Try it
Please give back only the lines below from the one containing "Staat: (139, 36, 174, 51)" to the one containing "JE CHOISIS MON MAGASIN (252, 168, 426, 183)", each repeated word for word, both ends included.
======== Records for this task
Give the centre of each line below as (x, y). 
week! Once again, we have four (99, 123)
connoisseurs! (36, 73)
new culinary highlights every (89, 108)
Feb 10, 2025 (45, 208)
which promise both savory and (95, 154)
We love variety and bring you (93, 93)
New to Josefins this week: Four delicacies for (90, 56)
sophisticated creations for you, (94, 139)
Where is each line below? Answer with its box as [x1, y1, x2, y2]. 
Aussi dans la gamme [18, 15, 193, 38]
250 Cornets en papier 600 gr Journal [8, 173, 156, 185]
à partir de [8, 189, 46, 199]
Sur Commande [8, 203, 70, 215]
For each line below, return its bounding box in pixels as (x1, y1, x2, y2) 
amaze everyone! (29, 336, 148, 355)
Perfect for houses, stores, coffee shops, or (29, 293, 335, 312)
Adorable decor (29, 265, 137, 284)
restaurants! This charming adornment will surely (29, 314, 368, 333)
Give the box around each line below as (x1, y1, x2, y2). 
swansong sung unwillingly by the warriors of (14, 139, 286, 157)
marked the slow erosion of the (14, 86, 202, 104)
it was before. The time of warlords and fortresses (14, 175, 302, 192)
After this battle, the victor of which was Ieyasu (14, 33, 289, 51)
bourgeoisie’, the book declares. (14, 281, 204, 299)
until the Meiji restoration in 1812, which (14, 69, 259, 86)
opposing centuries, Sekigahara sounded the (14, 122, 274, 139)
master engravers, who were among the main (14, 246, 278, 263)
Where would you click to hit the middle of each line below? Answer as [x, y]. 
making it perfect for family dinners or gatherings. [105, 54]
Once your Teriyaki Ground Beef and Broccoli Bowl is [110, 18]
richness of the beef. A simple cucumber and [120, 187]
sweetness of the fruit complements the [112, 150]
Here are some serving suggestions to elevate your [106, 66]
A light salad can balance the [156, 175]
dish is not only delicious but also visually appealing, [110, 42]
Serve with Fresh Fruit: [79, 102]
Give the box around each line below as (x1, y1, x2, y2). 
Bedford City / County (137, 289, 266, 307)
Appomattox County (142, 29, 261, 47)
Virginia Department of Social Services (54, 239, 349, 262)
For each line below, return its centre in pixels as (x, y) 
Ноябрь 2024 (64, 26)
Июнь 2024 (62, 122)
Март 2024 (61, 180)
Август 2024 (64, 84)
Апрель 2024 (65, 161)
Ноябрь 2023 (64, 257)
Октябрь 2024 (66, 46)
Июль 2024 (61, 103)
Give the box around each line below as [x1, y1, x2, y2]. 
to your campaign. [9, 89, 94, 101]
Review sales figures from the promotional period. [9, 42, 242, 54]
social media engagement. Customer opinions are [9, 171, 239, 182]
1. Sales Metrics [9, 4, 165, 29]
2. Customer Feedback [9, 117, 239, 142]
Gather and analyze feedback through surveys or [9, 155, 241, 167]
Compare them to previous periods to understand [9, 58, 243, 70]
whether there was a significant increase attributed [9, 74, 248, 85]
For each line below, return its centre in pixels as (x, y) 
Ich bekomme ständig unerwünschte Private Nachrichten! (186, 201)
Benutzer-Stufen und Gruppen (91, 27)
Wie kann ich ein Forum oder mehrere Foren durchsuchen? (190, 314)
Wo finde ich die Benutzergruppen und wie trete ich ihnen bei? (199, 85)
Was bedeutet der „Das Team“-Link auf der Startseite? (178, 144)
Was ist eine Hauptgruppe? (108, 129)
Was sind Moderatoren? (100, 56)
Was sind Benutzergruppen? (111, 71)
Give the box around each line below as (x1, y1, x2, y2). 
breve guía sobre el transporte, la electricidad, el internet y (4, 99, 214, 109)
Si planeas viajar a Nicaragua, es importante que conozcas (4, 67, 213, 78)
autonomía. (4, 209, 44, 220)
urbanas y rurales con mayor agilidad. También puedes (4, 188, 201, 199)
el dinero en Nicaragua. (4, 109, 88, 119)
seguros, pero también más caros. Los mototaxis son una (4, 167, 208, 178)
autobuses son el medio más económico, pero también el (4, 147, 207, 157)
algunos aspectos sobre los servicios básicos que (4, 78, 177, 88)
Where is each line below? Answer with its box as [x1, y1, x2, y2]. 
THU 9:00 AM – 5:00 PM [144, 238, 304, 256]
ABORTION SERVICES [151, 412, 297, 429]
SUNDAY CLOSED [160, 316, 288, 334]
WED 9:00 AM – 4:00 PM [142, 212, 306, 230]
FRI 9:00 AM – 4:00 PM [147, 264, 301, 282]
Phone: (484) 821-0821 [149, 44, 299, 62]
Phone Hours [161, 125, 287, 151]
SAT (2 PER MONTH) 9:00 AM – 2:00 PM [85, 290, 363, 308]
================
======== Records for this task
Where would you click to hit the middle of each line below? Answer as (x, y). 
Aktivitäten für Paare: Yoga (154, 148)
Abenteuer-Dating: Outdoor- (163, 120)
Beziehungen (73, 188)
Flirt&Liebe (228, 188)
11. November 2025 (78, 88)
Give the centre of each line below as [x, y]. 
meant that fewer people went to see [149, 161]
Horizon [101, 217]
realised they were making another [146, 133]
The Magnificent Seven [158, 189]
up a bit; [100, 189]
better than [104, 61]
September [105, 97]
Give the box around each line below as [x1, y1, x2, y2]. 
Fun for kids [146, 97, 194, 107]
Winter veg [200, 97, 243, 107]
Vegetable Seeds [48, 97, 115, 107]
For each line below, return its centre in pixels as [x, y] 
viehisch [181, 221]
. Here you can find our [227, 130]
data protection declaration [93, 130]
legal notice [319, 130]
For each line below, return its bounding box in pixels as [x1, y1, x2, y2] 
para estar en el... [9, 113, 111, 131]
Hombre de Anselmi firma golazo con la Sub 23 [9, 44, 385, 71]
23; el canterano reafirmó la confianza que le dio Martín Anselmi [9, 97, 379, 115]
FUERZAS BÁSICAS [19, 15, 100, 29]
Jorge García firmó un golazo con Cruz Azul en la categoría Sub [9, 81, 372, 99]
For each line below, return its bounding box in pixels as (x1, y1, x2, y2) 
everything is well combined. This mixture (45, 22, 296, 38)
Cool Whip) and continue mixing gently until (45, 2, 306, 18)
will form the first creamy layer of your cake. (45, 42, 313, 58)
================
======== Records for this task
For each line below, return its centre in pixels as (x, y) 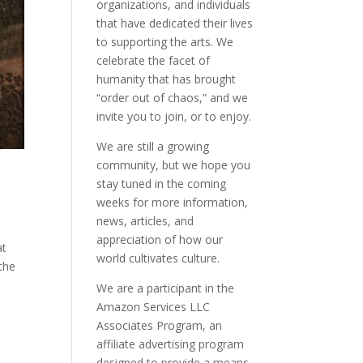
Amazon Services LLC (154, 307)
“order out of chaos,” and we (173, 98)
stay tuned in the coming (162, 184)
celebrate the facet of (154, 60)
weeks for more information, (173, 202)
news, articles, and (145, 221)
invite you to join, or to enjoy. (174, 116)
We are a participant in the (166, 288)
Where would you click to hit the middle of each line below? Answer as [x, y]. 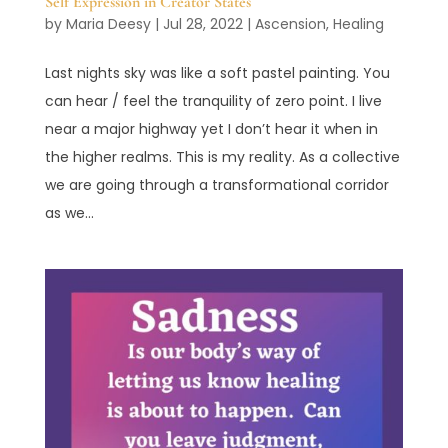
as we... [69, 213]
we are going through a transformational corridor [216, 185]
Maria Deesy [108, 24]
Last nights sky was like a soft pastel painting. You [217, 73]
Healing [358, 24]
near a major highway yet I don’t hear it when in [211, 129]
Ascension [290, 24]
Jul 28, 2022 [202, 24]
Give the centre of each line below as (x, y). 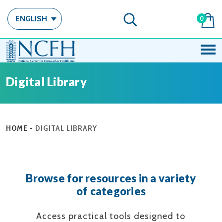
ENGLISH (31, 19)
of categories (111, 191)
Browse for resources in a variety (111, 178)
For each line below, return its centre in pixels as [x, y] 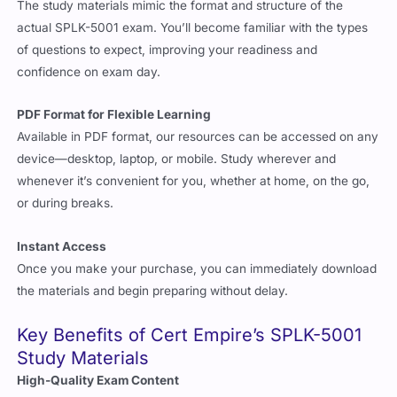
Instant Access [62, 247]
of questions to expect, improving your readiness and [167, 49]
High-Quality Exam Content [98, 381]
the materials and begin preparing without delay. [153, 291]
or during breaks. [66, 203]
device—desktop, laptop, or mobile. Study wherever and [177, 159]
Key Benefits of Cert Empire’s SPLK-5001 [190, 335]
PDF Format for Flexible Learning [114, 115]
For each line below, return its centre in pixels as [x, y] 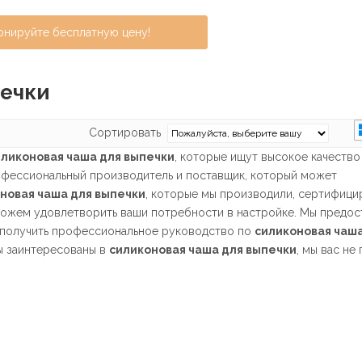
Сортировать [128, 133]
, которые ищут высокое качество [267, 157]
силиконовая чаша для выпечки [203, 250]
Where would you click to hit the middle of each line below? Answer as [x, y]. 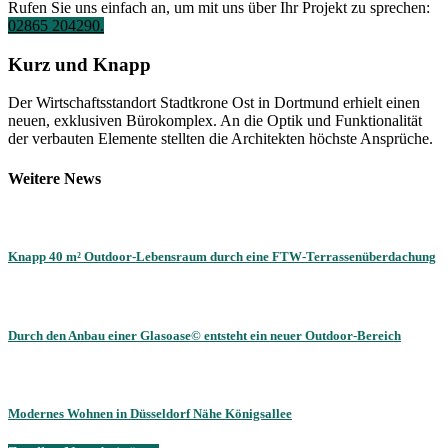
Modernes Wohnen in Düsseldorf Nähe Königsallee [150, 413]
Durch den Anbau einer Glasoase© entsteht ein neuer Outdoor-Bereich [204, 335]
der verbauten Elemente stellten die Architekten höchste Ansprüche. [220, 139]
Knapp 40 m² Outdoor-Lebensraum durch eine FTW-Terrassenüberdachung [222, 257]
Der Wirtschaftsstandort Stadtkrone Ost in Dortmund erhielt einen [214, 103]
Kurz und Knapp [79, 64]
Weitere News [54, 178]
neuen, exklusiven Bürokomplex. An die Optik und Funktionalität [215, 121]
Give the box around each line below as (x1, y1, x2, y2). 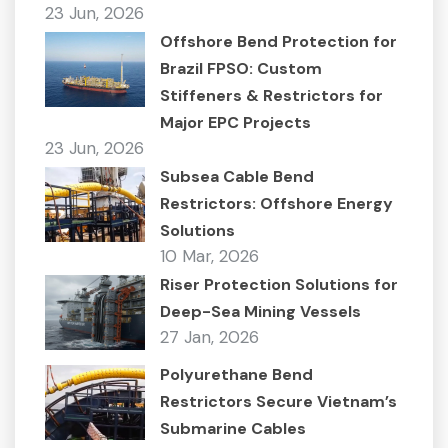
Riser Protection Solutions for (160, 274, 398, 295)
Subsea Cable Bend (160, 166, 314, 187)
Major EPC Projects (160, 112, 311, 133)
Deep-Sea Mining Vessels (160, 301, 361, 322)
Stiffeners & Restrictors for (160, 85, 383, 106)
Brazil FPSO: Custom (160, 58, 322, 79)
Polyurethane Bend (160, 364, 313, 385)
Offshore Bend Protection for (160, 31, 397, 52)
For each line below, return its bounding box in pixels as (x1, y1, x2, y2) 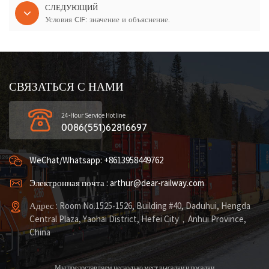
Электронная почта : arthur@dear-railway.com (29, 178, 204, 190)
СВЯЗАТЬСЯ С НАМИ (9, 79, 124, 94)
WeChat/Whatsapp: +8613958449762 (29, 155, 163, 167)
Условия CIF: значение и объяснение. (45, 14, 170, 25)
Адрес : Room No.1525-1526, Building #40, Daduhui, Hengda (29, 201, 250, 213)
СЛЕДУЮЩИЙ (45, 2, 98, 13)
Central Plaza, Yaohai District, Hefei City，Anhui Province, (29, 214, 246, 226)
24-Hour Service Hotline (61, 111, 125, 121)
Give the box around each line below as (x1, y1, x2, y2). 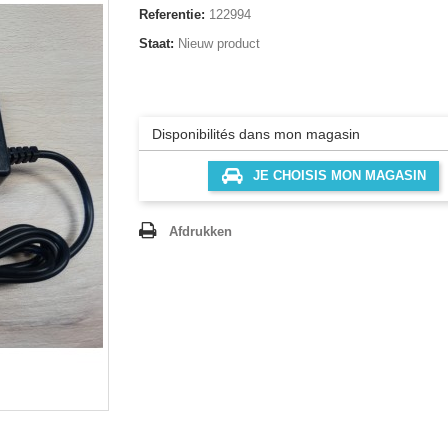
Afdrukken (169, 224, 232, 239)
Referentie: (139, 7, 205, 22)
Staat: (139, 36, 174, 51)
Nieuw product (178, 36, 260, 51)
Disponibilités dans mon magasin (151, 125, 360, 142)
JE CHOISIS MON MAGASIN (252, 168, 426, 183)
================
Expected answer
Staat: (139, 36, 174, 51)
Nieuw product (178, 36, 260, 51)
Disponibilités dans mon magasin (151, 125, 360, 142)
JE CHOISIS MON MAGASIN (252, 168, 426, 183)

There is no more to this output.